▸ **INFORMATION**:
*-*-*
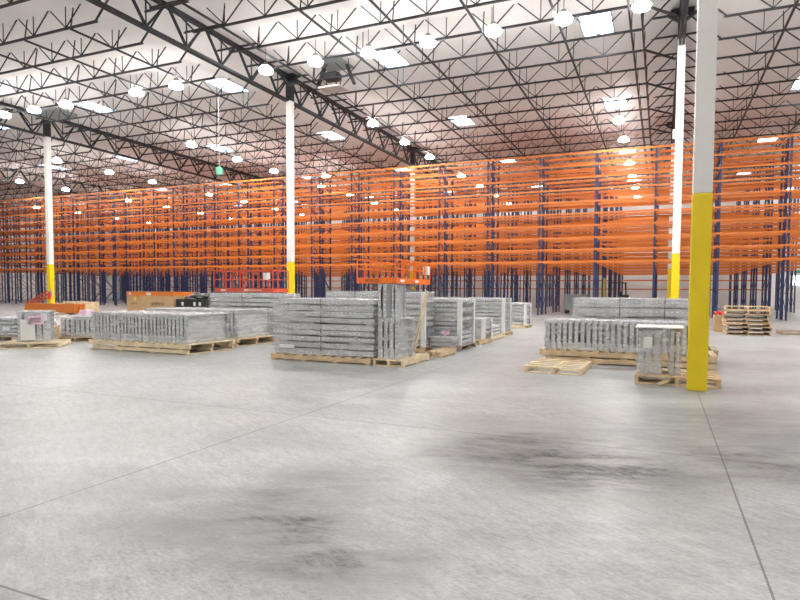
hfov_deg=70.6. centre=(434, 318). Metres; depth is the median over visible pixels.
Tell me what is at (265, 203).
*-*-*
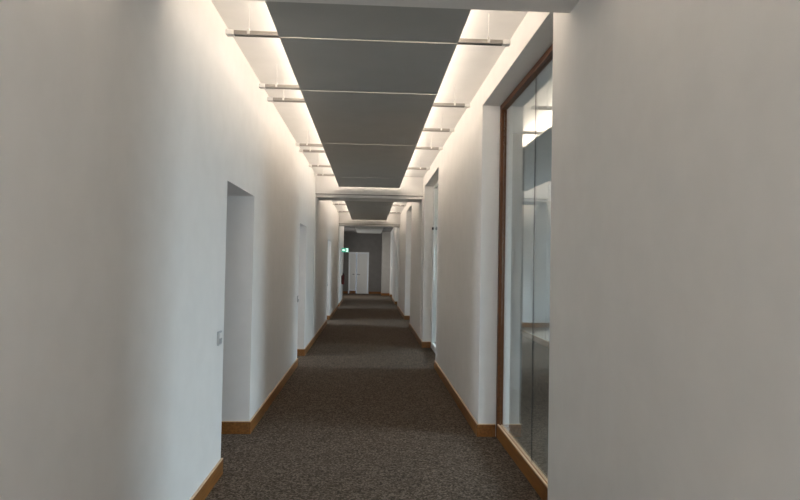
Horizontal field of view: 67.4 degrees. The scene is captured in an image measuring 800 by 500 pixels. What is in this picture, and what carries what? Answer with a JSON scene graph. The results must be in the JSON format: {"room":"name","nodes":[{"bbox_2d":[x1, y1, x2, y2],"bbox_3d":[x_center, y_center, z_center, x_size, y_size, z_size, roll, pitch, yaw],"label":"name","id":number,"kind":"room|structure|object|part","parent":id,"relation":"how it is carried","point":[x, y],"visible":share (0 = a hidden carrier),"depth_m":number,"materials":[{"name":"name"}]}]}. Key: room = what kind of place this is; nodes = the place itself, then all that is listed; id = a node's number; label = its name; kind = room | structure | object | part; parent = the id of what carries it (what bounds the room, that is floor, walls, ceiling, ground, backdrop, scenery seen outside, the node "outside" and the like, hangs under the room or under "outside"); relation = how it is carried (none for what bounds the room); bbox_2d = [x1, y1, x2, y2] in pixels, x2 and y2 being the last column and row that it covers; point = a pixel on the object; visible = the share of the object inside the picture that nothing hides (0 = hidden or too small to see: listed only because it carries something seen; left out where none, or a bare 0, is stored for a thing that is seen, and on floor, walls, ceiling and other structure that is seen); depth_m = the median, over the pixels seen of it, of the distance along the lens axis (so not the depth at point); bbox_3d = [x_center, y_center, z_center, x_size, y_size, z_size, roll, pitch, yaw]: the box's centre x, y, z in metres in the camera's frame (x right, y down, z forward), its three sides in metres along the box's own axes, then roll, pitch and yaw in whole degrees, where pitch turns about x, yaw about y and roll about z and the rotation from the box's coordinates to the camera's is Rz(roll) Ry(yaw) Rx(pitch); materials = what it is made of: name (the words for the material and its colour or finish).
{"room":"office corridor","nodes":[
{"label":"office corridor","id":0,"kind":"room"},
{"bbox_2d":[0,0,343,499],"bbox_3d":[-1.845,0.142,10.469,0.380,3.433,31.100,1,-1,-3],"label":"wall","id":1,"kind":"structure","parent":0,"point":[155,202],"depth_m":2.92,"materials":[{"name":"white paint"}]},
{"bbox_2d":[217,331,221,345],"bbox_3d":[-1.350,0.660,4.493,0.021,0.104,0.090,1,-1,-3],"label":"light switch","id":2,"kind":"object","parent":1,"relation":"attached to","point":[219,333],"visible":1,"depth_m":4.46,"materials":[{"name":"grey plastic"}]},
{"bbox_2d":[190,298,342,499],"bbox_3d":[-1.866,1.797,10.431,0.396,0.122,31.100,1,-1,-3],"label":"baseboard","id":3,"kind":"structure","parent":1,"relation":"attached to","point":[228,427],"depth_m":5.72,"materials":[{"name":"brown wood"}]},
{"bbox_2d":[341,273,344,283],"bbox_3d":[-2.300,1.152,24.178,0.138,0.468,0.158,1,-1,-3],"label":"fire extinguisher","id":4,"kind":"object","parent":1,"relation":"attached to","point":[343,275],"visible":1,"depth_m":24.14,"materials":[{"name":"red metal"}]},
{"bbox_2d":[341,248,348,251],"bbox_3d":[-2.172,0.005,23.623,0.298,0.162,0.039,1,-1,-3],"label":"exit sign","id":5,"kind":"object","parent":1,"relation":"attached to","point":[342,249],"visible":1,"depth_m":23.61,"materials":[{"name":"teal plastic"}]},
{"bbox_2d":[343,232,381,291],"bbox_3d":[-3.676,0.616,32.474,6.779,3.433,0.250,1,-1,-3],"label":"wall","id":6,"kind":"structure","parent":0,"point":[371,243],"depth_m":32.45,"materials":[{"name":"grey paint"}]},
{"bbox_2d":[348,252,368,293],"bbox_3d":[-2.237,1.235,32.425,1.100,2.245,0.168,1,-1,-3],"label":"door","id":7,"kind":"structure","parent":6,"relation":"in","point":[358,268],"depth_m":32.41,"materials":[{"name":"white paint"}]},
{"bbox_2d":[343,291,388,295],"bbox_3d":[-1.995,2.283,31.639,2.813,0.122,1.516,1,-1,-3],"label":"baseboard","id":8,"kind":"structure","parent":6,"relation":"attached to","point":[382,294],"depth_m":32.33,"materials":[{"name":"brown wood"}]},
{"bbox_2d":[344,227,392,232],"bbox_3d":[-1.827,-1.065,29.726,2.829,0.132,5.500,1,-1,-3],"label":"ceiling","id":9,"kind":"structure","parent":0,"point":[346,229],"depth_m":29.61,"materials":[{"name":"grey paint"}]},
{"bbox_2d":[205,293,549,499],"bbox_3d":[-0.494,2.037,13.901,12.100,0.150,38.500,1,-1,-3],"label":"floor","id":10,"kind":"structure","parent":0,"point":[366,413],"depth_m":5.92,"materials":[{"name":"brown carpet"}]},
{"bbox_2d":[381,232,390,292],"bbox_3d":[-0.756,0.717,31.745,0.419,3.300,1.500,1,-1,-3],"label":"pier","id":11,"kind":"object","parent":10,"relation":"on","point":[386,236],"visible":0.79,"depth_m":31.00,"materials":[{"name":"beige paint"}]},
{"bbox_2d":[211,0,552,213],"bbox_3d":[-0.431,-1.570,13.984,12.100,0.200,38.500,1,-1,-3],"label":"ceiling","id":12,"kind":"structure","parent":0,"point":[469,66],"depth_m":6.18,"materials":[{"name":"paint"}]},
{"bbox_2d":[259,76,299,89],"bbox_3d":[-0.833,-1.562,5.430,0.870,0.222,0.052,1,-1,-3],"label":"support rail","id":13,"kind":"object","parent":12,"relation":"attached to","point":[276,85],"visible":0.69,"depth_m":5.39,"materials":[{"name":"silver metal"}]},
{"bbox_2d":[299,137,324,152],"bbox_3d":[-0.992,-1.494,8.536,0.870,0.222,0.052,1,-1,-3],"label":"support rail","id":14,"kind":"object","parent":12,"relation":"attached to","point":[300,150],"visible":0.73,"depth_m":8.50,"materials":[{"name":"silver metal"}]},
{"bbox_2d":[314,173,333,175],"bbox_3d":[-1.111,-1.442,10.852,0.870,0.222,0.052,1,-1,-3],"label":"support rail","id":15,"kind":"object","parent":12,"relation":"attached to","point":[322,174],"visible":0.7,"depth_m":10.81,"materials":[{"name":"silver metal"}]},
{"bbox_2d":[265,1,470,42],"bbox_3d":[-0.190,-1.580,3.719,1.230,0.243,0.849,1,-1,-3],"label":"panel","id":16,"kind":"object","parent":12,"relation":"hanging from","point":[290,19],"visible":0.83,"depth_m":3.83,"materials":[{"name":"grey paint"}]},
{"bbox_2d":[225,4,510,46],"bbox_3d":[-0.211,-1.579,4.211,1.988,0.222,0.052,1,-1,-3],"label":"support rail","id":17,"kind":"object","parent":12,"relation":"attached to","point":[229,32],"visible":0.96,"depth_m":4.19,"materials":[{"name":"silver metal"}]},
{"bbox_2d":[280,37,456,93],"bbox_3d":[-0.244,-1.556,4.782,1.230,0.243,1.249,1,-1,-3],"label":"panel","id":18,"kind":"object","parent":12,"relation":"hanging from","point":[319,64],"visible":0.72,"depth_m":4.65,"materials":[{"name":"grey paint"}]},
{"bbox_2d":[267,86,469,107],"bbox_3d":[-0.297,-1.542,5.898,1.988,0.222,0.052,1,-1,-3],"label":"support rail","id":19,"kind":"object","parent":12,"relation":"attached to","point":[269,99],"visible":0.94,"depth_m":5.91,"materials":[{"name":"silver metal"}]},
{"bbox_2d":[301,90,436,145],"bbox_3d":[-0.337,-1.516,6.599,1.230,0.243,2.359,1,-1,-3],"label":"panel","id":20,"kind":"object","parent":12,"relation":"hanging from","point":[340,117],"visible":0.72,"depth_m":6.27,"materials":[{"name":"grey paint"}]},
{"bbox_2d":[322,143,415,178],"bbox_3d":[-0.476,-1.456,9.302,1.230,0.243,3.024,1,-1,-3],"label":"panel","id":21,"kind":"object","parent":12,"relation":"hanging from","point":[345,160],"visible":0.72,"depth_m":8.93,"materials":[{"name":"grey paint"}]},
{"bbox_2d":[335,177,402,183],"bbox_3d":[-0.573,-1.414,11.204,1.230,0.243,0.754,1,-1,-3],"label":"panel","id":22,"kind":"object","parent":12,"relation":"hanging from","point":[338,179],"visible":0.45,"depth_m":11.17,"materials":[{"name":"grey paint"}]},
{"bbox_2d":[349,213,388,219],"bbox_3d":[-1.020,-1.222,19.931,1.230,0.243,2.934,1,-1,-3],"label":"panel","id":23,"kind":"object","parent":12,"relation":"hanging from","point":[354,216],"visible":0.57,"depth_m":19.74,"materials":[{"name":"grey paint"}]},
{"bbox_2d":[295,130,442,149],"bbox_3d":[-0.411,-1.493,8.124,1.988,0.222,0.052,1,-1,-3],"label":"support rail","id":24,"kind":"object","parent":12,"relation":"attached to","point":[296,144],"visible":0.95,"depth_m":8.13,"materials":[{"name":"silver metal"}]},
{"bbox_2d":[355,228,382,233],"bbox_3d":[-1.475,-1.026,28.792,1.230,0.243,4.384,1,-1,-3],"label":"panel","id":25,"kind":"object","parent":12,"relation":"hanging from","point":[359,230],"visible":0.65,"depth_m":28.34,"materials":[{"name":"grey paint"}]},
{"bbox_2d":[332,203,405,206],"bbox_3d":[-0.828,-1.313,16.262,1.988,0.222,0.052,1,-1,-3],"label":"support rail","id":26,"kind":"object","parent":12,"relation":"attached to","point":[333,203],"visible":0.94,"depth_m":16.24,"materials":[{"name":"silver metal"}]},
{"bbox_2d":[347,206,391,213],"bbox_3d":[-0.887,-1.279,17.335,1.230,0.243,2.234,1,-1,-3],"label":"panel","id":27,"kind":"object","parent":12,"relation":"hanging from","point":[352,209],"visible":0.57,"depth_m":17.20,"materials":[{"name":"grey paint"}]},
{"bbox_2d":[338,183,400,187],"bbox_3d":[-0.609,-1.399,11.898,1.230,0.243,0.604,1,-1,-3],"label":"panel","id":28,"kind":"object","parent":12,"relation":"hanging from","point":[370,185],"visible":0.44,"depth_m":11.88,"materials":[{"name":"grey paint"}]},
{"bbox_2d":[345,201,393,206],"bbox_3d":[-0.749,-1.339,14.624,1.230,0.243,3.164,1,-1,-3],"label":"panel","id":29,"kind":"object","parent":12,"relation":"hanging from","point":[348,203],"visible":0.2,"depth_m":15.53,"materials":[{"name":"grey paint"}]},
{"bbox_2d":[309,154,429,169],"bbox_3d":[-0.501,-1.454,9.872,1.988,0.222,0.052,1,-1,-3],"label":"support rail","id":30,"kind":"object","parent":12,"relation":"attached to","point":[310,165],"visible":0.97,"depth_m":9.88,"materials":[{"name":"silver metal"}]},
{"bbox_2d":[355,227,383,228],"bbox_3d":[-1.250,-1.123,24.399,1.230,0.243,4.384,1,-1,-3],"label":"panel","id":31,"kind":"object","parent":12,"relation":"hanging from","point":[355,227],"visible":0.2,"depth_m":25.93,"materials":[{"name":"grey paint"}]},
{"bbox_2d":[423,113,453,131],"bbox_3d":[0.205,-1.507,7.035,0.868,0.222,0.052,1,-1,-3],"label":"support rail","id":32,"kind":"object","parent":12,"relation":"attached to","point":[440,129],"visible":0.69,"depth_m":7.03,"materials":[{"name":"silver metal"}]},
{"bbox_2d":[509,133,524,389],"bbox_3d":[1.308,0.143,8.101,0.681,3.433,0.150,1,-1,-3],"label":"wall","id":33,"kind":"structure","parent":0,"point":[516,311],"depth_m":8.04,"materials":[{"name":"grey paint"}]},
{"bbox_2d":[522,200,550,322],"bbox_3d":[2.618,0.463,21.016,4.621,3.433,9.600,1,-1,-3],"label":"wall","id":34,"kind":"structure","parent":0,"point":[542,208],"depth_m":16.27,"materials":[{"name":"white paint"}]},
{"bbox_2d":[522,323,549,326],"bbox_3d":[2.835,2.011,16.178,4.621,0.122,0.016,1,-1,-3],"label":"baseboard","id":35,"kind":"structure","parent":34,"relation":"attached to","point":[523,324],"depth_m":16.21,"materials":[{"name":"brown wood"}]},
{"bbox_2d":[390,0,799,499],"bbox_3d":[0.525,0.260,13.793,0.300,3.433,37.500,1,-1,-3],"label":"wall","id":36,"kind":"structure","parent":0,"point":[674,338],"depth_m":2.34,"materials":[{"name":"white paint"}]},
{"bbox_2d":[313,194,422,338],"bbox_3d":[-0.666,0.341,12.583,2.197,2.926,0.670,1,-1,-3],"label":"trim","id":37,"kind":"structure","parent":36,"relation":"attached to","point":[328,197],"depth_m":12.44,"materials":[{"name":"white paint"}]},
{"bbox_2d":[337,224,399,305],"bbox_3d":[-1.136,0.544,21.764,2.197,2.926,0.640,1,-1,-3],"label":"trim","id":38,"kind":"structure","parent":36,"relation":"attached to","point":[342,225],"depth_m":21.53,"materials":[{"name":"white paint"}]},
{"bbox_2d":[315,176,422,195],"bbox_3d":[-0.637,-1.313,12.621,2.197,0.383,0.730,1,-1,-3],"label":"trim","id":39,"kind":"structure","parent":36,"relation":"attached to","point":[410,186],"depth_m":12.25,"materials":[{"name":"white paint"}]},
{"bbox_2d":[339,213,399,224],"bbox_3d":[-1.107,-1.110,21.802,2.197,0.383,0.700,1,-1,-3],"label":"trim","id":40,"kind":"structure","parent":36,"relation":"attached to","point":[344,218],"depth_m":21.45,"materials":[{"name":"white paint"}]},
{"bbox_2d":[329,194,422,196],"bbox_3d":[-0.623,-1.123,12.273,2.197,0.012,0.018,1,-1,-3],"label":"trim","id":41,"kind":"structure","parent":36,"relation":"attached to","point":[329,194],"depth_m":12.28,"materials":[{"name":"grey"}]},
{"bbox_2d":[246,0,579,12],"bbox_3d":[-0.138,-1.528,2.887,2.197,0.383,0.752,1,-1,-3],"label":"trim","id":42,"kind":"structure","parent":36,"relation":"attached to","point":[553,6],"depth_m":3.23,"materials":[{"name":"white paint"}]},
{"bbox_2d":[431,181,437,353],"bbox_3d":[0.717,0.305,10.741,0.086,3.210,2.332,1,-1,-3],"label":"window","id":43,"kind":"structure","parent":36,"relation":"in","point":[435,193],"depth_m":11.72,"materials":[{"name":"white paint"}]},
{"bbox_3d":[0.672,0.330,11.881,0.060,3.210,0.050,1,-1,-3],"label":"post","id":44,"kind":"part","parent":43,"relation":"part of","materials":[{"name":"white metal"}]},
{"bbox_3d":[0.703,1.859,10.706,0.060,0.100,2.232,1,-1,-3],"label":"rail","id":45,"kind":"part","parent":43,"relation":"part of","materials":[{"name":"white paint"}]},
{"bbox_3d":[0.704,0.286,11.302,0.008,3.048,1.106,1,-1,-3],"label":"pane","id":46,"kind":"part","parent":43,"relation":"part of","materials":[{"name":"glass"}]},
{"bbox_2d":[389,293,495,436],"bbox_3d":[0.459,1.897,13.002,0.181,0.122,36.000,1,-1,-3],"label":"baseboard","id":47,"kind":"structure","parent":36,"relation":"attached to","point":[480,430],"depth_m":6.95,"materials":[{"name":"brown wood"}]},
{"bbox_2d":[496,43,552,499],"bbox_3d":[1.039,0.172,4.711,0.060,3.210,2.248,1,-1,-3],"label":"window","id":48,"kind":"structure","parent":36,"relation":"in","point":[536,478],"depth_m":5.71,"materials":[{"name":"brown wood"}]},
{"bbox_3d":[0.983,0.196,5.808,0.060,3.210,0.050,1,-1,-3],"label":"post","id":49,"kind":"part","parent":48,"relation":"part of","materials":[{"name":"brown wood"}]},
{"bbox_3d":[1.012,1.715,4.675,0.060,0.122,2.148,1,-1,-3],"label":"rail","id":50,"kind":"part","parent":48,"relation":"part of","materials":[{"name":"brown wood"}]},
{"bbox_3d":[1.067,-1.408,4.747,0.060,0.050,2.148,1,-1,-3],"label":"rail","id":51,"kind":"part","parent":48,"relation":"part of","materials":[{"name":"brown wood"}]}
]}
*-*-*
▸ **TASK INSTRUCTIONS**: Here the job is to set down exactly the lines of the material above that fall between the one with "hfov_deg=70.6. centre=(434, 318)." and the one with "Tell me what is at (265, 203).", inclusive, and nothing beyond them.

▸ **SOLUTION TO THIS TASK**:
hfov_deg=70.6. centre=(434, 318). Metres; depth is the median over visible pixels.
Tell me what is at (265, 203).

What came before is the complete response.